TASK STATEMENT: With all pictures excluded, restate the records that follow exactly as written.

RECORDS TO USE:
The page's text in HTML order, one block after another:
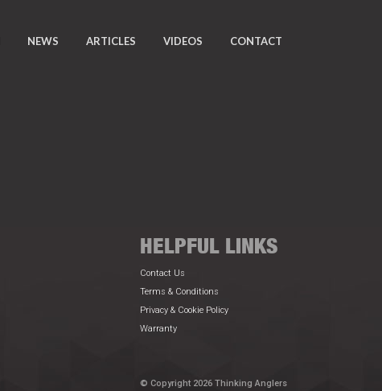
NEWS ARTICLES VIDEOS CONTACT
HELPFUL LINKS
Contact Us
Terms & Conditions
Privacy & Cookie Policy
Warranty
© Copyright 2026 Thinking Anglers
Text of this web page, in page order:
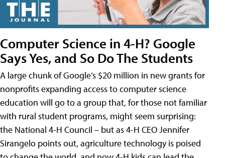
Computer Science in 4-H? Google
Says Yes, and So Do The Students
A large chunk of Google’s $20 million in new grants for
nonprofits expanding access to computer science
education will go to a group that, for those not familiar
with rural student programs, might seem surprising:
the National 4-H Council – but as 4-H CEO Jennifer
Sirangelo points out, agriculture technology is poised
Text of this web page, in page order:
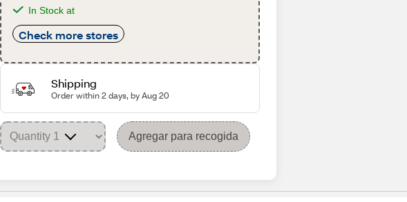
In Stock at
Check more stores
Shipping
Order within 2 days, by Aug 20
Agregar para recogida
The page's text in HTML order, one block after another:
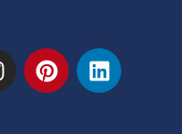
P
i
L
i
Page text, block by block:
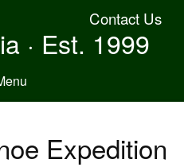
Contact Us
· Est. 1999
Expedition
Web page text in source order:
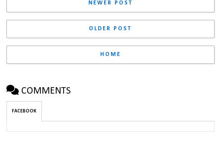
NEWER POST
OLDER POST
HOME
COMMENTS
FACEBOOK
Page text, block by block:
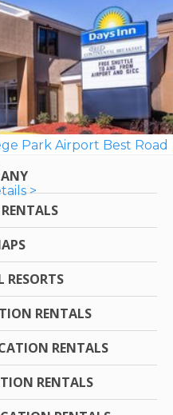
Park Airport Best Road
>
RESORTS
RENTALS
RENTALS
RENTALS
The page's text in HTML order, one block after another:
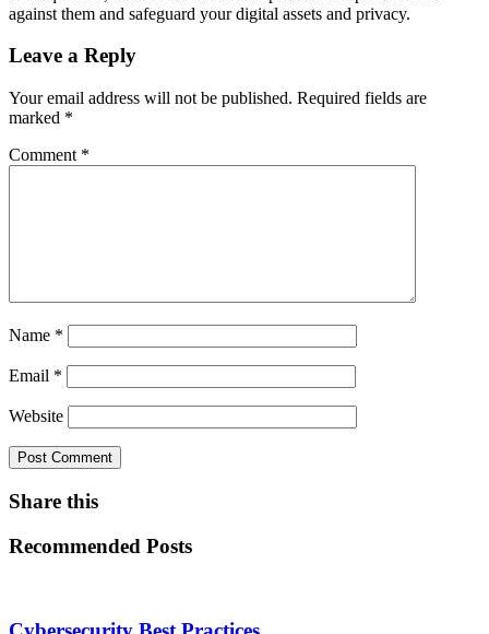
against them and safeguard your digital assets and privacy.
Leave a Reply
Your email address will not be published. Required fields are
marked *
Comment *
Name *
Email *
Website
Share this
Recommended Posts

ANSWER FOR THIS EXERCISE:
The page's text in HTML order, one block after another:
NEWS ARTICLES VIDEOS CONTACT
HELPFUL LINKS
Contact Us
Terms & Conditions
Privacy & Cookie Policy
Warranty
© Copyright 2026 Thinking Anglers
Text of this web page, in page order:
Computer Science in 4-H? Google
Says Yes, and So Do The Students
A large chunk of Google’s $20 million in new grants for
nonprofits expanding access to computer science
education will go to a group that, for those not familiar
with rural student programs, might seem surprising:
the National 4-H Council – but as 4-H CEO Jennifer
Sirangelo points out, agriculture technology is poised
Text of this web page, in page order:
In Stock at
Check more stores
Shipping
Order within 2 days, by Aug 20
Agregar para recogida
The page's text in HTML order, one block after another:
P
i
L
i
Page text, block by block:
Contact Us
· Est. 1999
Expedition
Web page text in source order:
NEWER POST
OLDER POST
HOME
COMMENTS
FACEBOOK
Page text, block by block:
Park Airport Best Road
>
RESORTS
RENTALS
RENTALS
RENTALS
The page's text in HTML order, one block after another:
against them and safeguard your digital assets and privacy.
Leave a Reply
Your email address will not be published. Required fields are
marked *
Comment *
Name *
Email *
Website
Share this
Recommended Posts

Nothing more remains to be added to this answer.